# Koller Yarder on Steep Ground



## 2dogs (Aug 10, 2008)

Here are a few pics from last week of our Koller yarder thinning eucs near Oakland CA. The yarder is ancient and a bit beat up but the Detroit in it runs well and everything works OK. The skyline didn't have much angle to it so this made using the mechanical-hydraulic carriage a pain but we got through it. This job will last 3 weeks or so. The area is where the Oakland Hills Fire burned in 1993 and the landowner wants the gum trees thinned and eventually removed entirely and the hills replanted an native vegetation. There is a steep drop from where the trees are to a major 2 lane road so all the trees have to be felled across the slope to keep them from sliding down hill. The falling part scares me to no end. The trees are small, maybe up to 18-20" DBH, but mostly in the 6"-14" range. They are also tall, around 80'-100', and the tops are braided together. Lots of hangers too.

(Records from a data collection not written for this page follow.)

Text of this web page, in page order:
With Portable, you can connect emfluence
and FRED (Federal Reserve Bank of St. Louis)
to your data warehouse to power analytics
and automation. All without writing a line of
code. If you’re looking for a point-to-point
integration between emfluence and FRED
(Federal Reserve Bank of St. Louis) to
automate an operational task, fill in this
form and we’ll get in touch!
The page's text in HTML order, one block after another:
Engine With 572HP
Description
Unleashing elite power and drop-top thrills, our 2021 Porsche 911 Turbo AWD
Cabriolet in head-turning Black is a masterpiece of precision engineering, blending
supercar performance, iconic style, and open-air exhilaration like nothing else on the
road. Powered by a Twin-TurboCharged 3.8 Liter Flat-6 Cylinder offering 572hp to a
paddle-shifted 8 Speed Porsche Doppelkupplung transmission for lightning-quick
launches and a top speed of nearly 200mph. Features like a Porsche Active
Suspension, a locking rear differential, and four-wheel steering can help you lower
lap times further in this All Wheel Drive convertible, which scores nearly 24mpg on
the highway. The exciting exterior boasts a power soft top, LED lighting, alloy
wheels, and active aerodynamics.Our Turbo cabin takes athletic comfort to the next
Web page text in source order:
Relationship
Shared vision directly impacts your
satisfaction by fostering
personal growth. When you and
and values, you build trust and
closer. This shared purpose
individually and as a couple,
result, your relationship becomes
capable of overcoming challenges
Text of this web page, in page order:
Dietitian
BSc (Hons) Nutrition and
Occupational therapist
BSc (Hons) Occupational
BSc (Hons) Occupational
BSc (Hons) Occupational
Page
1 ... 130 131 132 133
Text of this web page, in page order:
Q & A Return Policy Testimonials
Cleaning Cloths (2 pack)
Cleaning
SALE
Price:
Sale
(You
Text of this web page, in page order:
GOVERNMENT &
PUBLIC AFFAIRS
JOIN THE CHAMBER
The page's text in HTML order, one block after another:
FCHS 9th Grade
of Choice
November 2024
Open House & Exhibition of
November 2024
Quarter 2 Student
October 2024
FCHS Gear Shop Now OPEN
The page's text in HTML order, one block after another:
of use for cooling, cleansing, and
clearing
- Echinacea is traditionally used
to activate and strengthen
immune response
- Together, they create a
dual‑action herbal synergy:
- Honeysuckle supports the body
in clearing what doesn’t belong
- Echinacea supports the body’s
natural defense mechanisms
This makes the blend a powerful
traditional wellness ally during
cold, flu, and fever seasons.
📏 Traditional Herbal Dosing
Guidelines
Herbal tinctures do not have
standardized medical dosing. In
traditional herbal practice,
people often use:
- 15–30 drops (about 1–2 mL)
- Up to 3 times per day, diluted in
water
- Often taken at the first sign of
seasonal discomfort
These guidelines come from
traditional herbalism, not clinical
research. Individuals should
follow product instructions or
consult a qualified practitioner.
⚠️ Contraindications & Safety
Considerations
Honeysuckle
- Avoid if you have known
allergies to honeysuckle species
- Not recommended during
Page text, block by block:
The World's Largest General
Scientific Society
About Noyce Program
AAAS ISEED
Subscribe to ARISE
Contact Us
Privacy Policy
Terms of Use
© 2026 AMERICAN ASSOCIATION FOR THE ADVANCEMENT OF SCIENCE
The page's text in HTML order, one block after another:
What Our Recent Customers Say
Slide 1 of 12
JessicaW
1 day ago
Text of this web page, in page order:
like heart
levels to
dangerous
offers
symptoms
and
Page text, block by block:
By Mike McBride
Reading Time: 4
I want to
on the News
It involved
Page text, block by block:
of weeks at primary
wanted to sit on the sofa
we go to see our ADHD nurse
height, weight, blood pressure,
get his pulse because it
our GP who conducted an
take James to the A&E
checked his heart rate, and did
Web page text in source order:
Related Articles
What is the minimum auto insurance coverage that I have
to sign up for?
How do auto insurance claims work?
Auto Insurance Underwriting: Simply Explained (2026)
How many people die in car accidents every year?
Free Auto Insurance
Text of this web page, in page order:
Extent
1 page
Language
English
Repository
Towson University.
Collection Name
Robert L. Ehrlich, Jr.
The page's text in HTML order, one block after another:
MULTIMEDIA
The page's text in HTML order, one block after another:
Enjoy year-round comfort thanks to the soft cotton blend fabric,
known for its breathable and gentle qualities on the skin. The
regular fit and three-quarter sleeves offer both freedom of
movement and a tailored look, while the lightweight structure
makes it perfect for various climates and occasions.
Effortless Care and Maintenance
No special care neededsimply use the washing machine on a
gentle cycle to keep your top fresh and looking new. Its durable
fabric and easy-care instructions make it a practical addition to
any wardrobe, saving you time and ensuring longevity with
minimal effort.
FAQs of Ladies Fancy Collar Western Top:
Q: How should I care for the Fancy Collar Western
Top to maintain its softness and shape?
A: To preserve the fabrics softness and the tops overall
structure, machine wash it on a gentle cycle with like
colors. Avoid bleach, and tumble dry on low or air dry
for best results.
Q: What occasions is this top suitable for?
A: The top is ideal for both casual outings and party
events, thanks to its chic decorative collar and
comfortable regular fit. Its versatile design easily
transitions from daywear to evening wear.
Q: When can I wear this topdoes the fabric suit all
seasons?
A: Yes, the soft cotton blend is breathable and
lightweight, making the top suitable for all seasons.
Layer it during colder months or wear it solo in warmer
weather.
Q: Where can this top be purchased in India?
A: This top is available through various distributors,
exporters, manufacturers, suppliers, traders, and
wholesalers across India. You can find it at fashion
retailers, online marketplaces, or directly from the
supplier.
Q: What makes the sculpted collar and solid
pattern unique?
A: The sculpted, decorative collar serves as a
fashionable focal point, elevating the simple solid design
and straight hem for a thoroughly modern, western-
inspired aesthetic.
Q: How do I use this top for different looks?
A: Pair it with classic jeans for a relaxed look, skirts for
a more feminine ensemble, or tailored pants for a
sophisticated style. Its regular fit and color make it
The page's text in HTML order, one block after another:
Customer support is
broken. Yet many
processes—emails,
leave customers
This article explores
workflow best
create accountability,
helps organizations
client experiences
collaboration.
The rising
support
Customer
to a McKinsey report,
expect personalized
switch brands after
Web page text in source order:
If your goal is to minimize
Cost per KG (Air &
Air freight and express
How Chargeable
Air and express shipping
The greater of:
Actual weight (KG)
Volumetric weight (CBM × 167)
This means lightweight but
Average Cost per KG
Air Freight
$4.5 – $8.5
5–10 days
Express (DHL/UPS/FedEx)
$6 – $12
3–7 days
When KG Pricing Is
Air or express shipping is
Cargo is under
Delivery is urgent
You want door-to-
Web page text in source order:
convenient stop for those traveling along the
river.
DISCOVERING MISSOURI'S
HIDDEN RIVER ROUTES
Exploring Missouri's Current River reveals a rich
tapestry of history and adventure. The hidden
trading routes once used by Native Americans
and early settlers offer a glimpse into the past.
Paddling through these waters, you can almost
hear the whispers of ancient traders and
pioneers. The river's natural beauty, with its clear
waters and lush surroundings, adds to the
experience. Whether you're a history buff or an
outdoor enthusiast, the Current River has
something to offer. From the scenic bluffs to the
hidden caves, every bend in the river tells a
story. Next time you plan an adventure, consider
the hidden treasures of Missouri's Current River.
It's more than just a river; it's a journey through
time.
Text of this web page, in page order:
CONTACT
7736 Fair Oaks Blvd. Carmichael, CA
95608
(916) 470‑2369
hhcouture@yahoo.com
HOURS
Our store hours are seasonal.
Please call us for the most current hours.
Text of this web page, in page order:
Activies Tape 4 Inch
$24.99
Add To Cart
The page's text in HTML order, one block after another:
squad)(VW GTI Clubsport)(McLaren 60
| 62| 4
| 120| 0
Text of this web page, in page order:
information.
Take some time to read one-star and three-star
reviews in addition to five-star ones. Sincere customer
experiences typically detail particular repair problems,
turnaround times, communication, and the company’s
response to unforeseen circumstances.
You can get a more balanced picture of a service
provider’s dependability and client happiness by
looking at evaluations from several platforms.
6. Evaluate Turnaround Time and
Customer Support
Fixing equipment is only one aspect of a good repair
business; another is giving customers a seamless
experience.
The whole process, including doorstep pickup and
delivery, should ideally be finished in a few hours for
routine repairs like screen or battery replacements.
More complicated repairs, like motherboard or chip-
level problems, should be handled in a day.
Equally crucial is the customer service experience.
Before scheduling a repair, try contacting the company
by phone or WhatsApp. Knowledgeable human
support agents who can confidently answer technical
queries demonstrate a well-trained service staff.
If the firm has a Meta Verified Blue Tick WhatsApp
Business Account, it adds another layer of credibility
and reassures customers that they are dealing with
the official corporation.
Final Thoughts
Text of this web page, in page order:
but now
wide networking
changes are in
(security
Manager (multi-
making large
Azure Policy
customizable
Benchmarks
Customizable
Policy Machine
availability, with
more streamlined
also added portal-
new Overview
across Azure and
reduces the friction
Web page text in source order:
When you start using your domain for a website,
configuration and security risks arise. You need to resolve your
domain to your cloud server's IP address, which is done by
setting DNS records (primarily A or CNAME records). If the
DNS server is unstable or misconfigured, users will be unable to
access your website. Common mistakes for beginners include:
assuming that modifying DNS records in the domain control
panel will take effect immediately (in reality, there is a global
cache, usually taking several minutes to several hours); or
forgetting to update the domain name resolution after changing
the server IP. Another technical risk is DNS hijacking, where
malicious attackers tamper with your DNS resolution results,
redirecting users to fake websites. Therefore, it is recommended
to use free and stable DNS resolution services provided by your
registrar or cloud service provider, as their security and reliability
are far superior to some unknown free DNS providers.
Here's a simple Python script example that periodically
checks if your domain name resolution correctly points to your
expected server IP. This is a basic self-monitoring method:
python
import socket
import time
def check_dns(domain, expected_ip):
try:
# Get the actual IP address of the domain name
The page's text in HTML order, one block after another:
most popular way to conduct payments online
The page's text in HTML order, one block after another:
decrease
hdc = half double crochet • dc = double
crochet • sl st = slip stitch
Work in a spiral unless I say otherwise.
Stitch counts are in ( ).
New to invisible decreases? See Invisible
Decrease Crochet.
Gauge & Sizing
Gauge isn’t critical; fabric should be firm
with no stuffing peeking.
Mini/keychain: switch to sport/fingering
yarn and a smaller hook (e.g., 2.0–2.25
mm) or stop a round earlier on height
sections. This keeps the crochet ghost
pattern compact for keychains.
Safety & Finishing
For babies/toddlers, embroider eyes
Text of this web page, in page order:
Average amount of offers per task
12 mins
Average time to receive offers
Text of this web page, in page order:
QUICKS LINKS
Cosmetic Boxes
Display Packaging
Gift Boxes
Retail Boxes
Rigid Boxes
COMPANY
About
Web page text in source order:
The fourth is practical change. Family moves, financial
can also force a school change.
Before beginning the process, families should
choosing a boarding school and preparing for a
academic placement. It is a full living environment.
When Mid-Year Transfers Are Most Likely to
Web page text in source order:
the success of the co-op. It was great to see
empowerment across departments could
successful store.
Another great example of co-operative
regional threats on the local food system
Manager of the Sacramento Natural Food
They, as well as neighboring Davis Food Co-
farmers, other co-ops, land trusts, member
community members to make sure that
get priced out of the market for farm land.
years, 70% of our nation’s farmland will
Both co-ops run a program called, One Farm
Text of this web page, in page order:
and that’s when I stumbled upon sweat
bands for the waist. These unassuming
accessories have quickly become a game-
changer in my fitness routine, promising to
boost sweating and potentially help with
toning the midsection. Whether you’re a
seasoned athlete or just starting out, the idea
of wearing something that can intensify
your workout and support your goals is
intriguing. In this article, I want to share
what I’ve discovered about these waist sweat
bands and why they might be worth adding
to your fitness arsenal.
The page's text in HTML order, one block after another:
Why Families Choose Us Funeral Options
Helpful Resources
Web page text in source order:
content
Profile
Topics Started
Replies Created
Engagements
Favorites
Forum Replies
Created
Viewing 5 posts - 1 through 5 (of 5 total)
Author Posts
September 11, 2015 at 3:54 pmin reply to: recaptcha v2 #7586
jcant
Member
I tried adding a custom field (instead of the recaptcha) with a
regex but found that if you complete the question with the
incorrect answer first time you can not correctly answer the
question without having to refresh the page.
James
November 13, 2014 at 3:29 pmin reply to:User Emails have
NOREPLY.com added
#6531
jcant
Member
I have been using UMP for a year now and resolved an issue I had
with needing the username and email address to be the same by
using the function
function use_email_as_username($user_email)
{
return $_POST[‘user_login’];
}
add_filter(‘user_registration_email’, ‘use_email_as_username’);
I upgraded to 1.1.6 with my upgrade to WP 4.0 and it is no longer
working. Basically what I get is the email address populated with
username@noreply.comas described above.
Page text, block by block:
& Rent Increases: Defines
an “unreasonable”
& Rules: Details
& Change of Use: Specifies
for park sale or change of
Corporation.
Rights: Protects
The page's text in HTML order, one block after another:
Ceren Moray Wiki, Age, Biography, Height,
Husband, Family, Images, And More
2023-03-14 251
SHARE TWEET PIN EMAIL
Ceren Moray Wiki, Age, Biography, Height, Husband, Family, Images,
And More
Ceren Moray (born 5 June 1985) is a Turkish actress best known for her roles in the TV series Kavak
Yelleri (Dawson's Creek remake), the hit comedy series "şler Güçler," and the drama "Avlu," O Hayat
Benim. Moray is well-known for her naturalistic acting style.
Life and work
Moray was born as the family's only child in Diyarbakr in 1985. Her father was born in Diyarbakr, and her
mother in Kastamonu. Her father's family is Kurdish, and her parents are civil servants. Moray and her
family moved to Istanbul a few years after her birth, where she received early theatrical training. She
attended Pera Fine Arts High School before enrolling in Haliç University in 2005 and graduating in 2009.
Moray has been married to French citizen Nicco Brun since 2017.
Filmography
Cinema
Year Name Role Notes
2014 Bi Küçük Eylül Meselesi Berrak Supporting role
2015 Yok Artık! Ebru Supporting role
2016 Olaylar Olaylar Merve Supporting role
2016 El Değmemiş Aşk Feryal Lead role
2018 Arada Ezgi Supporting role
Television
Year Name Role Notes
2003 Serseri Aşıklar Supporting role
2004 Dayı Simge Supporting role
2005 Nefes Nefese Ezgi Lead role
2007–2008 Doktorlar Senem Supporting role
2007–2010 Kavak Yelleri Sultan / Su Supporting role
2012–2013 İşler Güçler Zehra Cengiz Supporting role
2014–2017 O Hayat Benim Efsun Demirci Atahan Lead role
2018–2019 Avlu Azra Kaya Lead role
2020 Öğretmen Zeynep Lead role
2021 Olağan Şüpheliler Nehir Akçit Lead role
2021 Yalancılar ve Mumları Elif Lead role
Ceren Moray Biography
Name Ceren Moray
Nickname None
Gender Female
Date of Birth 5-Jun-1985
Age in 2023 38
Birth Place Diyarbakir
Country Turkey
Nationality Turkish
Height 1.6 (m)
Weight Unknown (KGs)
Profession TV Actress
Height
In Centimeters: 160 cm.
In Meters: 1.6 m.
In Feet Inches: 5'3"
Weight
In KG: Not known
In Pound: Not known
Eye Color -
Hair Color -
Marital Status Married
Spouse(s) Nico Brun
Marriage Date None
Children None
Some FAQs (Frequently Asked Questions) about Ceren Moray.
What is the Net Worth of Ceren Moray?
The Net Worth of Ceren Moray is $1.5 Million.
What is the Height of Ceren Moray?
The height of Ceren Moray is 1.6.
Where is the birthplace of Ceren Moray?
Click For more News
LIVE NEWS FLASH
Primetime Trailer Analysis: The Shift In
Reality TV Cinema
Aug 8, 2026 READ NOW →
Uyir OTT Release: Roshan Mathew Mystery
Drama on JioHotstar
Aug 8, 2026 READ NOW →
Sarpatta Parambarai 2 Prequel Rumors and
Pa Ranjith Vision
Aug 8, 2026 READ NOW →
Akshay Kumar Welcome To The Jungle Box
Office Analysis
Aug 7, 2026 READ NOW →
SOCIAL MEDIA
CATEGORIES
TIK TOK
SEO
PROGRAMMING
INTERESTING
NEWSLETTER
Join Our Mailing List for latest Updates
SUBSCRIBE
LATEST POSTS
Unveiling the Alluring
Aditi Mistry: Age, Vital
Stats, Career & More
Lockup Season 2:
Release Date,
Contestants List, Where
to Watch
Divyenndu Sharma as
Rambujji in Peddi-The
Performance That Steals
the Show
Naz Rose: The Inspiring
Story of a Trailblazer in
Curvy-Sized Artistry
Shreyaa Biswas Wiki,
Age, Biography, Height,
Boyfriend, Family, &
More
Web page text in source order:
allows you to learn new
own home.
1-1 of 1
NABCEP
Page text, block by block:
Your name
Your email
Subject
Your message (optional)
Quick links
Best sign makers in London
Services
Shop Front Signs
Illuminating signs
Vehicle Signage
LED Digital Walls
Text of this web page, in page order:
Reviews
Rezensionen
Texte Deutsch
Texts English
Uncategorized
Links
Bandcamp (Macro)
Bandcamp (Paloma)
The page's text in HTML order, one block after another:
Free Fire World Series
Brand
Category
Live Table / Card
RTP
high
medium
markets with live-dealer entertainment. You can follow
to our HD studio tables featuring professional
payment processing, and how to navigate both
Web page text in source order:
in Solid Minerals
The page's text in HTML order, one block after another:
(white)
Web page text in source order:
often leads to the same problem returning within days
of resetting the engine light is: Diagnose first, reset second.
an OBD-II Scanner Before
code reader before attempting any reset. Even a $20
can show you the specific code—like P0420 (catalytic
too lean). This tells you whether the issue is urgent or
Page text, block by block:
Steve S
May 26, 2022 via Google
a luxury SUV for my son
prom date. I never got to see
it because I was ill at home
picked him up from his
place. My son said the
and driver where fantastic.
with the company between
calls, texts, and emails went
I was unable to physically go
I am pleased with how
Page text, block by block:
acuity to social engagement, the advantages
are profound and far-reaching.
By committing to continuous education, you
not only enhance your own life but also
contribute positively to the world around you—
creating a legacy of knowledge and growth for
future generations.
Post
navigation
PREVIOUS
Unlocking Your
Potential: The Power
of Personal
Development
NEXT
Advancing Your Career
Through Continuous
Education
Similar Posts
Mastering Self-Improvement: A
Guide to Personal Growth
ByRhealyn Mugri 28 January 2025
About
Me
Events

The mornings are foggy and cool. The fog drip is like rain,






The yarder sits at the top of a saddle and the skyline runs across the slope we are cutting. There are many sensitive plant communities so yarder placement was up to the botanist.





The skyline was only about 20' above ground in some locations. This was across a swale.





It works better than it looks.









The carriage up close.





Uhmm. I guess we ran out of duck tape.





The ground. Pretty steep and lots of poison oak.


----------



## 2dogs (Aug 10, 2008)

This is a finished corridor. The customer is very happy.


----------



## slowp (Aug 11, 2008)

Did you use a tail tree? Or was the line hung off a stump? And what kind of trees did you have to use for a tailhold? Was the botanist better than the judge we had, at logging systems?  I have been pretty impressed by the Koller that worked up here. They put a tube extension on it. Here it is.


----------



## Ed*L (Aug 11, 2008)

Great pics!
I didn't know they made small yarders like that. Interesting.

Ed


----------



## redprospector (Aug 11, 2008)

Ed*L said:


> Great pics!
> I didn't know they made small yarders like that. Interesting.
> 
> Ed



Me either, that thing could make my life a lot easier. We just finished a job where I was taking my JD 440b off a 46% slope, wasn't much fun.

Andy


----------



## StumpSurgeon (Aug 11, 2008)

*got a K-300 also*

I love mine. Most guys make fun of it until it starts yarding logs. Then they're amazed. Best turn I ever had on mine was a 32ft x 19in sugar pine log, fully suspended over a draw. Another plus for this machine is you'd be hard pressed to burn 10 gal. of diesel a day. Mines got a 4 cylinder Perkins. Now if I could just find some work for it...?


----------



## slowp (Aug 11, 2008)

The biggest complaint that I hear, and the reason other loggers won't get a koller is, "There's no cab."


----------



## redprospector (Aug 11, 2008)

slowp said:


> The biggest complaint that I hear, and the reason other loggers won't get a koller is, "There's no cab."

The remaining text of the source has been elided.